Hillary’s loss represents the countless times over-qualified women have been and will continue to be screwed over, as well as the fact that gender inequality will ensue as long as a woman isn’t in the White House (and probably even while she is). Hillary did everything right; everything was by the book, she was more than qualified and she continues to fight so hard for everyone with so much grace and poise. But it wasn’t enough, and it makes other women feel like nothing we do will ever be enough.

            I spent thirteen years at a predominately white, wealthy, Christian private school in Florida where I was viewed by my peers as the liberal, Jewish feminist. In 2012, I received threats from Romney supporters, my locker was vandalized, and I endured cyberbullying as “consequences” for voicing my support for Obama. I never identified as White, for these bullies were White and I never associated or aligned with them. I was a Jew, an outsider to this White community. This all changed when I came to college; I now understand my privilege as white-passing even though I’m part of an ethnic minority. I must now use my voice to fight for myself and my peers of marginalized identities. I must hold my white peers accountable for how they voted in this election. I must follow Hillary’s lead and act upon the wise words Obama spoke in the wake of this election.

            Furthermore, as a sexual assault survivor, I am horrified that a man with pending rape charges who brags about assaulting women is now the country’s President-elect. Young children will grow up in yet another era of objectification, making cis/trans girls and women feel silenced in their own bodies.

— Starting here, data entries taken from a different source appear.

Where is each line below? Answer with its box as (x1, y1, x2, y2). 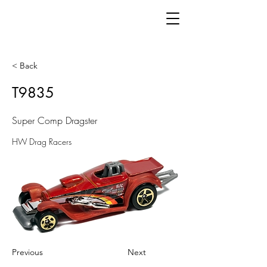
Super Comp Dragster (12, 114, 97, 127)
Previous (12, 247, 43, 257)
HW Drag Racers (12, 136, 72, 147)
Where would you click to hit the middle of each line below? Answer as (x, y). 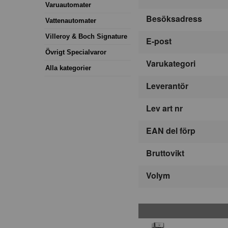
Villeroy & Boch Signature (86, 36)
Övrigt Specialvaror (76, 52)
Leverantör (167, 86)
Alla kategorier (68, 68)
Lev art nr (164, 108)
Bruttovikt (165, 153)
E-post (159, 41)
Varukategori (171, 64)

            I fear for my Muslim friends, my friends of color, my friends with disabilities, and my friends who identify across the LGBTQIA+ spectrum. I still fear for my own fate as a Jew; however, I’ve put those fears and angers aside in order to advocate, fight and show the world that I won’t condone the behavior this man incites. I won’t stand by and let children think this is acceptable. Whether that’s through continuing to do my part to end rape culture and hold men accountable for their words and actions, or by accompanying and defending a marginalized neighbor during our morning commute, I won’t allow my friends and loved ones to be subjected to living in fear for four years. I will use my white-passing, heterosexual, educated privilege to keep marginalized groups safe until I’m blue in the face because I refuse to live in a country where hatred prevails over justice.